The brief examines two cohorts of teachers trained through residency programs (TRPs)—those who were in their first year of teaching and those who were in their second year of teaching as of spring 2012. It looks at the rates at which the TRP teachers were retained in the same district and the same school as of fall 2013, thereby tracking two successive cohorts of teachers into their third or fourth year as a teacher of record. The brief updates earlier study findings (Silva et al. 2014) which examined retention as of fall 2012. For context, like the earlier report, the brief also includes retention findings based on a representative sample of teachers with similar experience and teaching in the same districts as the residency teachers, but who were trained through other (non-TRP) programs.
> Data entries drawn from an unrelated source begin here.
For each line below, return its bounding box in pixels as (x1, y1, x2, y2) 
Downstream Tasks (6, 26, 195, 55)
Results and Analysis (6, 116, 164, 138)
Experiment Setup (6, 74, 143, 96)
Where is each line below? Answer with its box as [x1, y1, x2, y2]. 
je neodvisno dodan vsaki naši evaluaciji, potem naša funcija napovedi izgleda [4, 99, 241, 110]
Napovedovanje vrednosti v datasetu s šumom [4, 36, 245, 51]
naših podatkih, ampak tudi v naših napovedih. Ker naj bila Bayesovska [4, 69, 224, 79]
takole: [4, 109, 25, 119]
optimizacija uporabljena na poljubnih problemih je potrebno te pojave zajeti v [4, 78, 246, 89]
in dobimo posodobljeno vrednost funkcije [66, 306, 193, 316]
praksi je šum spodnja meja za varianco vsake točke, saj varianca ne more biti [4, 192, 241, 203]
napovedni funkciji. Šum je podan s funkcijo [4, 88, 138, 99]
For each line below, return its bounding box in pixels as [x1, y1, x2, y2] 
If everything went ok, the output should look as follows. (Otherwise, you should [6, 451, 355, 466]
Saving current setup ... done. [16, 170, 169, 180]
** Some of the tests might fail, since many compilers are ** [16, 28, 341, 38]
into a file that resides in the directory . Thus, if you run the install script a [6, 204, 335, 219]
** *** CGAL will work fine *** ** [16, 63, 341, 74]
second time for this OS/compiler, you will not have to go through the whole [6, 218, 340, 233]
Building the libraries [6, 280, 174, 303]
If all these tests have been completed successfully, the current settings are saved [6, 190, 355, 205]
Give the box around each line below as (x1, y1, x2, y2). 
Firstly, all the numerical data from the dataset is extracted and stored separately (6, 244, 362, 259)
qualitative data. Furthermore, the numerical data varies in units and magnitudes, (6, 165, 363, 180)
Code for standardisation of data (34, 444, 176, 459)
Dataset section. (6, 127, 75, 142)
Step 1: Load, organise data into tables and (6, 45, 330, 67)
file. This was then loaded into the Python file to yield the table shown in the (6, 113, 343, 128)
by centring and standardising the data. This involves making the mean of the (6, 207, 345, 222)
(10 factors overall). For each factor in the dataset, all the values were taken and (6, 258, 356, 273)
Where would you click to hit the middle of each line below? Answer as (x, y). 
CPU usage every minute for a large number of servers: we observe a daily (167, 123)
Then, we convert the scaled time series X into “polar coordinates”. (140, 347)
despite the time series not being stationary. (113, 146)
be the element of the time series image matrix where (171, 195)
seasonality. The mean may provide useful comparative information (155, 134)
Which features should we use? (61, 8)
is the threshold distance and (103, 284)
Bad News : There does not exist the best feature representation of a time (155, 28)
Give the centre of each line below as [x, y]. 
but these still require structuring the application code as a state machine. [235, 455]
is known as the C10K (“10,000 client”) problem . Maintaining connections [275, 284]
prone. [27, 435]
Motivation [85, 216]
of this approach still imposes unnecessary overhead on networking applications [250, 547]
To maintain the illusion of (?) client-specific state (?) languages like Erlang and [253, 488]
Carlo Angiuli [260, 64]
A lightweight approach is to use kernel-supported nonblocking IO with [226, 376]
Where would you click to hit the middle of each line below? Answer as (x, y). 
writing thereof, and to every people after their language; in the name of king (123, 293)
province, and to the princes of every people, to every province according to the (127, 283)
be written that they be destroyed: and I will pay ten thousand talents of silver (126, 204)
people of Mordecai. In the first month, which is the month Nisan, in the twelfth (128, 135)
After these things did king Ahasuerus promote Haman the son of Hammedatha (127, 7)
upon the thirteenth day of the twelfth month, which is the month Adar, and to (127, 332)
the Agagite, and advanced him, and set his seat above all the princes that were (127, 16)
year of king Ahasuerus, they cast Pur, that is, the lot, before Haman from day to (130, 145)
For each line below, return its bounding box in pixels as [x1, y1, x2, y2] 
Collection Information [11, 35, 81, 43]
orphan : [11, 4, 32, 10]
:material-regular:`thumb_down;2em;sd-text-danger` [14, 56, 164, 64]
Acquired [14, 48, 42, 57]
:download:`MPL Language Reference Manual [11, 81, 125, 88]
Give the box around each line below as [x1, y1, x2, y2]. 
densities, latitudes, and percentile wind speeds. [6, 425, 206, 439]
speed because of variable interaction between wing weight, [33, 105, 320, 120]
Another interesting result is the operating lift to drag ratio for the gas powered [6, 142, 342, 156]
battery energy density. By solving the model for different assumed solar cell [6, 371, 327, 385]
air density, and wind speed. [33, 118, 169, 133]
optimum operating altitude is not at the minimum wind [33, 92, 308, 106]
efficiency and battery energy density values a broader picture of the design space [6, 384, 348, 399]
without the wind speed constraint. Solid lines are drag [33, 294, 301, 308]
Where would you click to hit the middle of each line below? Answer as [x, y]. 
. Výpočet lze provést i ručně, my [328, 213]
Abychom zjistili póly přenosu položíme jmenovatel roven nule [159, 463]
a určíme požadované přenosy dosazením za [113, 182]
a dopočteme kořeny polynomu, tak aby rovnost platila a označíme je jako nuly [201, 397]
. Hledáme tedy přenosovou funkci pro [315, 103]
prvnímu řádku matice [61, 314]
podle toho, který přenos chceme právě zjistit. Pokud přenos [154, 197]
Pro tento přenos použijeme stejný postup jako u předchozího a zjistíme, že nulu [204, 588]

Teachers trained through residency programs were more likely than other teachers to remain in their districts. Eighty-two percent of residency teachers and 72 percent of other teachers remained in the same district from spring 2012 to fall 2013. Residency program teachers and other teachers remained in their schools at similar rates, with approximately 61% of teachers in both groups remaining in the same school from spring 2012 to fall 2013. Residency program teachers who changed schools tended to join ones where a similar proportion of students were from low-income families, a lower percentage were black, and achievement was higher.